Die Anklage umfasst drei Opfer, die mittlerweile 28, 16 und 13 Jahre alt sind. Den Ältesten soll der Mann von 1994 bis Sommer 2001 missbraucht haben, indem er diesen nach den Pfadfinder-Stunden mit nach Hause nahm und später auf Privatausflüge und sonstige Unternehmungen einlud. Er soll sich dabei mit dem Burschen Pornos angeschaut und diesem zum Masturbieren aufgefordert haben. Laut Staatsanwältin Gabriele Müller-Dachler kam es am Ende auch zu Oral- und Analverkehr, den das Opfer über sich ergehen ließ.
Der von Verteidiger Leonhard Kregcjk vertretene Angeklagte stellte alles in Abrede und bezeichnete die Angaben des 28-Jährigen als "total falsch". Dieser sage "aus Bosheit" gegen ihn aus, nachdem er seine finanzielle Zuwendungen an den jungen Mann eingestellt hatte: "Er war sehr, sehr erbost, dass ich ihm nichts mehr gegeben habe." Der 59-Jährige hatte seinem Schützling nach dessen Zeit bei den "Wölflingen" im Lauf der Jahre immer wieder Darlehen überlassen, die einen Gesamtbetrag von immerhin 53.000 Euro ausmachten.
Alles bestritten
Auch die jüngeren Fälle bestritt der 59-Jährige, der sich mittlerweile im Ruhestand befindet und eine Pension von 1900 Euro bezieht. Der 16-Jährige sehe in ihm "einen Sündenbock" und schiebe ihn "als Anlass für seine strafbaren Handlungen vor", gab der Angeklagte zu Protokoll. Der Bursch ist vor wenigen Monaten wegen Raubes zu einer unbedingten Freiheitsstrafe verurteilt worden, weil Mitglied einer Jugend-Bande war.
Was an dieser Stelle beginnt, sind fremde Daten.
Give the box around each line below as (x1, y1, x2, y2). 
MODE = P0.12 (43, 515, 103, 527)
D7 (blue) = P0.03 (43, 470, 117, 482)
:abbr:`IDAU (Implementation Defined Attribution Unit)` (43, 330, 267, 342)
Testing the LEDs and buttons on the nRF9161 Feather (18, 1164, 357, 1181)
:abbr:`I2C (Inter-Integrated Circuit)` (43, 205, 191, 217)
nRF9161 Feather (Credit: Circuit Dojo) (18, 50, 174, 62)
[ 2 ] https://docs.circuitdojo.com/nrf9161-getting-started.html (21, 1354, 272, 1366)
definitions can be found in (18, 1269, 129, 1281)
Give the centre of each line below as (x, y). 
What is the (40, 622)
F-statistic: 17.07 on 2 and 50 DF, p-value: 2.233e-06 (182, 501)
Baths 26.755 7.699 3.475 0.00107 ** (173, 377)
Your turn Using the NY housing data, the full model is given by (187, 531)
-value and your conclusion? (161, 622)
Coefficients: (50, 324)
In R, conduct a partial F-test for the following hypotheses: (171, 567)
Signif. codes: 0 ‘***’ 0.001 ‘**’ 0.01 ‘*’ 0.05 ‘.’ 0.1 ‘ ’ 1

Laut Anklage soll der 59-Jährige ab Herbst 2009 mit dem damals Zehnjährigen geschlechtliche Handlungen vorgenommen haben und diese erst eingestellt haben, als dieser altersbedingt in eine andere Pfadfinder-Gruppe kam.
Das jüngste Opfer wurde laut Anklage seit dem Vorjahr missbraucht, wobei sich diese Übergriffe nicht mehr in der Wiener Sektion, sondern im Bezirk Korneuburg abspielten. Dort lernte der Mann im Sommer 2014 den damals Zwölfjährigen kennen, dessen Anschuldigungen er nun gegenüber dem Schöffensenat (Vorsitz: Andreas Böhm) auf den angeblichen Egoismus des Unmündigen zurückführte: "Der hat das Problem, dass er alles als Erster haben will. Er hat ein egoistisches Verhalten. Ich habe ihn öfters auf harte Art zurückgewiesen." Der Bub belaste ihn jetzt zu Unrecht "aufgrund meiner Zurückweisungen und Zurechtweisungen".
Verhandlung vertagt
Die Verhandlung wurde auf 22. Jänner vertagt. Der Senat wird sich dann die ebenfalls aufgezeichneten kontradiktorischen Einvernahmen der heute 13 und 28 Jahre alten mutmaßlichen Opfer anhören. Außerdem sollen zwei ehemalige Lebensgefährtinnen des 28-Jährigen als Zeuginnen gehört werden, der dem Vernehmen nach unter gröberen psychischen Problemen leidet. Einer der beiden soll er, weil es beim Intimwerden wiederholt Schwierigkeiten gab, gestanden haben, er sei jahrelang bei den Pfadfindern missbraucht worden. Als die Frau von der Festnahme des 59 Jahre alten Pfadfinder-Führers in der Zeitung las, rief sie ihren Ex-Freund an und fragte ihn, ob er der Täter sei. Als dieser das nach einigem Hin und Her bejahte, brachte sie den 28-Jährigen dazu, ebenfalls Anzeige zu erstatten.
Bei einer Hausdurchsuchung konnte beim 59-Jährigen übrigens kinderpornografisches Material sichergestellt werden. Damit konfrontiert, führte er das gegenüber Richter Andreas Böhm auf "meine Lebensumstände, die in den letzten Jahren eingetreten sind" zurück. Eine schwere Erkrankung seines Vaters, die zu dessen Tod führte, seine "Zwangspensionierung" und das Ableben mehrerer Bekannter hätten ihn "aus dem Konzept, aus der Bahn geworfen. Da kommt man auf Ideen, da kommen einem Gedanken durch den Kopf".